■ **Work task**:
Emit the line that holds "znajowały się w" and all lines following it through the end of the data, verbatim, and nothing else.

(Saved entries)
· · · · ·
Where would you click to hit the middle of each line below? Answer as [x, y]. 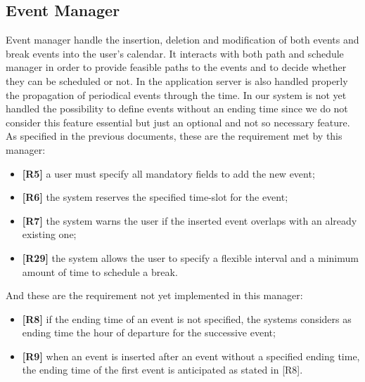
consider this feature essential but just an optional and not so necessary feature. [178, 122]
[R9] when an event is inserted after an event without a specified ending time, [191, 356]
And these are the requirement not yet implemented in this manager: [154, 295]
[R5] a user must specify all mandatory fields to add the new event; [168, 173]
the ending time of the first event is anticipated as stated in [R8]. [162, 370]
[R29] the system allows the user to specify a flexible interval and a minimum [190, 257]
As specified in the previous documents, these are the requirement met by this [174, 136]
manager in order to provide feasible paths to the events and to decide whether [176, 67]
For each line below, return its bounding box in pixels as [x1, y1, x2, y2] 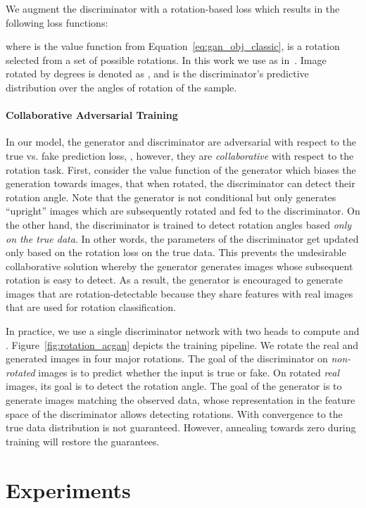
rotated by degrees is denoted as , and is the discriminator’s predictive [6, 66, 309, 81]
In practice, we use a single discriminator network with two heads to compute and [6, 324, 360, 338]
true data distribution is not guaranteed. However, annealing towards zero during [6, 420, 356, 435]
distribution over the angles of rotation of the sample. [6, 80, 237, 94]
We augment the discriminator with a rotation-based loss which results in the [6, 1, 340, 15]
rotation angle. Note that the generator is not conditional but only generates [6, 189, 336, 204]
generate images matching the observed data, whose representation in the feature [6, 393, 355, 407]
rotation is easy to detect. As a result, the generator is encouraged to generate [6, 272, 343, 287]
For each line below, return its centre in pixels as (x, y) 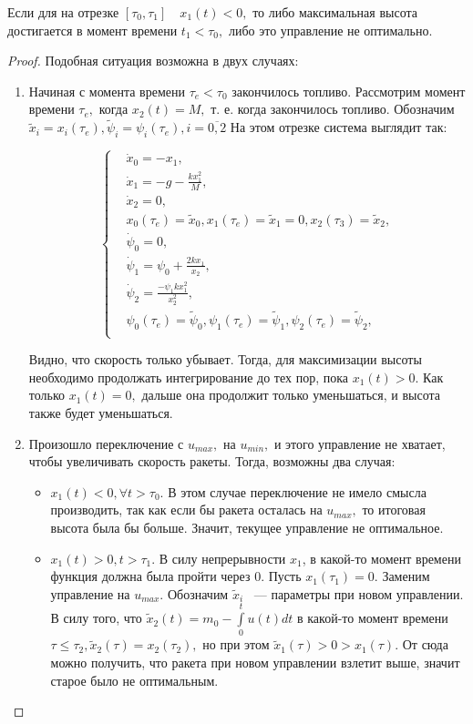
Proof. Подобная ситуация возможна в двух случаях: (153, 61)
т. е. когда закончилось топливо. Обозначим (333, 109)
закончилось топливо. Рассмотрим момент (349, 91)
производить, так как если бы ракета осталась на (186, 510)
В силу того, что (96, 618)
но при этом (236, 644)
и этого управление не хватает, (360, 443)
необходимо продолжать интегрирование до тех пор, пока (188, 377)
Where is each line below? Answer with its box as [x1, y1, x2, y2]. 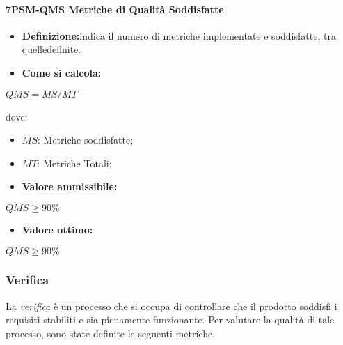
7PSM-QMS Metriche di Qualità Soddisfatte [6, 1, 224, 16]
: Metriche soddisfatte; [37, 132, 134, 147]
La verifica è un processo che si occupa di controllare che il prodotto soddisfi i [6, 298, 337, 313]
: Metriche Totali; [37, 155, 112, 170]
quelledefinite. [22, 42, 81, 56]
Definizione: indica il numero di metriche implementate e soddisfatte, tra [22, 28, 336, 43]
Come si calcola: [22, 65, 102, 79]
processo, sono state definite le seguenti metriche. [6, 325, 216, 340]
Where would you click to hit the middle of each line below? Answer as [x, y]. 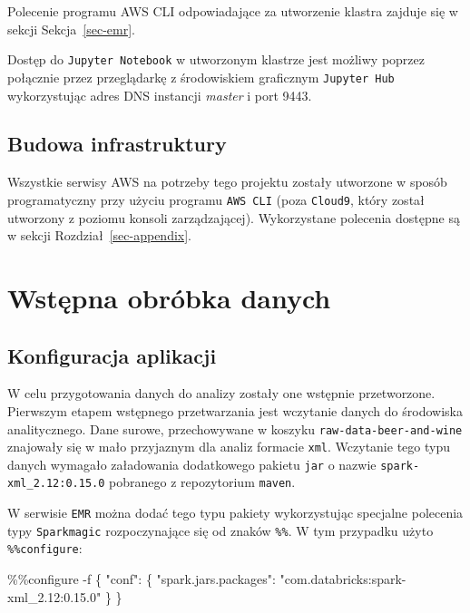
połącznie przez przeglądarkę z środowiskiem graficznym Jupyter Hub [201, 77]
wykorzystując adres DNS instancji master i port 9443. [160, 95]
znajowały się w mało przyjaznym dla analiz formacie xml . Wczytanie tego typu [229, 447]
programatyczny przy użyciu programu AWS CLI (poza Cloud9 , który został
· · · · ·
■ **Expected answer**:
znajowały się w mało przyjaznym dla analiz formacie xml . Wczytanie tego typu [229, 447]
programatyczny przy użyciu programu AWS CLI (poza Cloud9 , który został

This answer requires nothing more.